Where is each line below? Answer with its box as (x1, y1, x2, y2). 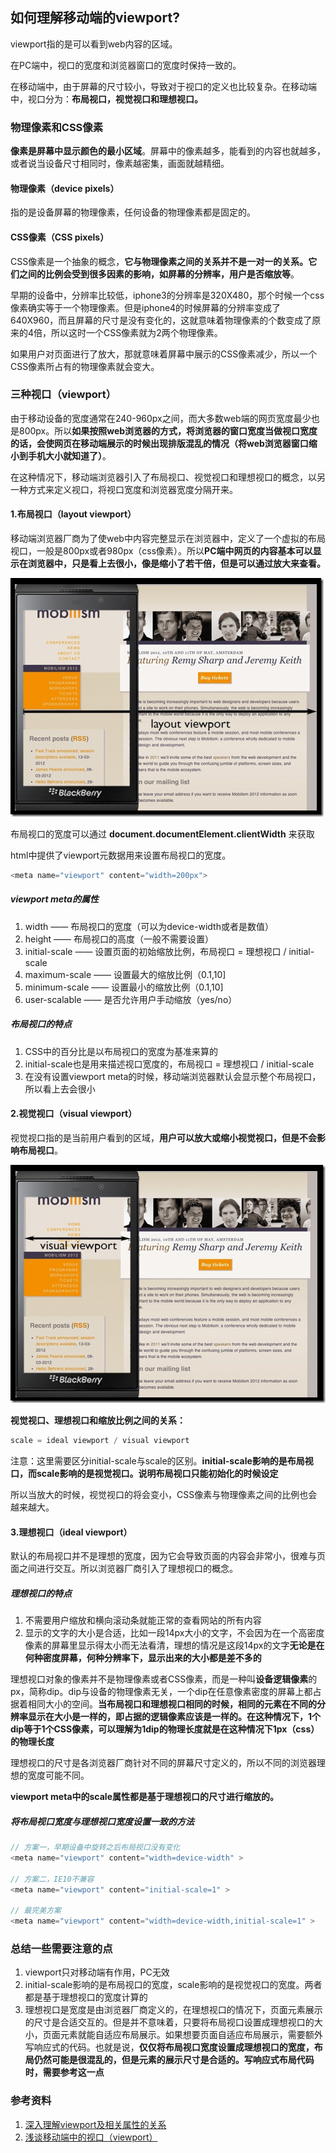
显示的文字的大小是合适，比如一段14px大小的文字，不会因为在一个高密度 (24, 1627, 325, 1639)
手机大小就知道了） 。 (27, 449, 112, 462)
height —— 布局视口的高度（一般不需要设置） (24, 933, 214, 945)
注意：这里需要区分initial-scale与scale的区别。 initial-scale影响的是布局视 (10, 1454, 314, 1467)
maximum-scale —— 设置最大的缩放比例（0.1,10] (24, 968, 227, 980)
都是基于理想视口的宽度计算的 (24, 1991, 148, 2003)
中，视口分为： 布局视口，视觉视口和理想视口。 (10, 93, 203, 105)
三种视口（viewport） (10, 388, 117, 402)

★ ★ ★ ★ ★ ★ ★

Print out every entry above without changing a word, and leave out the pictures.

• _ANSWER SPACE_:
Where is each line below? Answer with its box as (x1, y1, x2, y2). 
显示的文字的大小是合适，比如一段14px大小的文字，不会因为在一个高密度 (24, 1627, 325, 1639)
手机大小就知道了） 。 (27, 449, 112, 462)
height —— 布局视口的高度（一般不需要设置） (24, 933, 214, 945)
注意：这里需要区分initial-scale与scale的区别。 initial-scale影响的是布局视 (10, 1454, 314, 1467)
maximum-scale —— 设置最大的缩放比例（0.1,10] (24, 968, 227, 980)
都是基于理想视口的宽度计算的 (24, 1991, 148, 2003)
中，视口分为： 布局视口，视觉视口和理想视口。 (10, 93, 203, 105)
三种视口（viewport） (10, 388, 117, 402)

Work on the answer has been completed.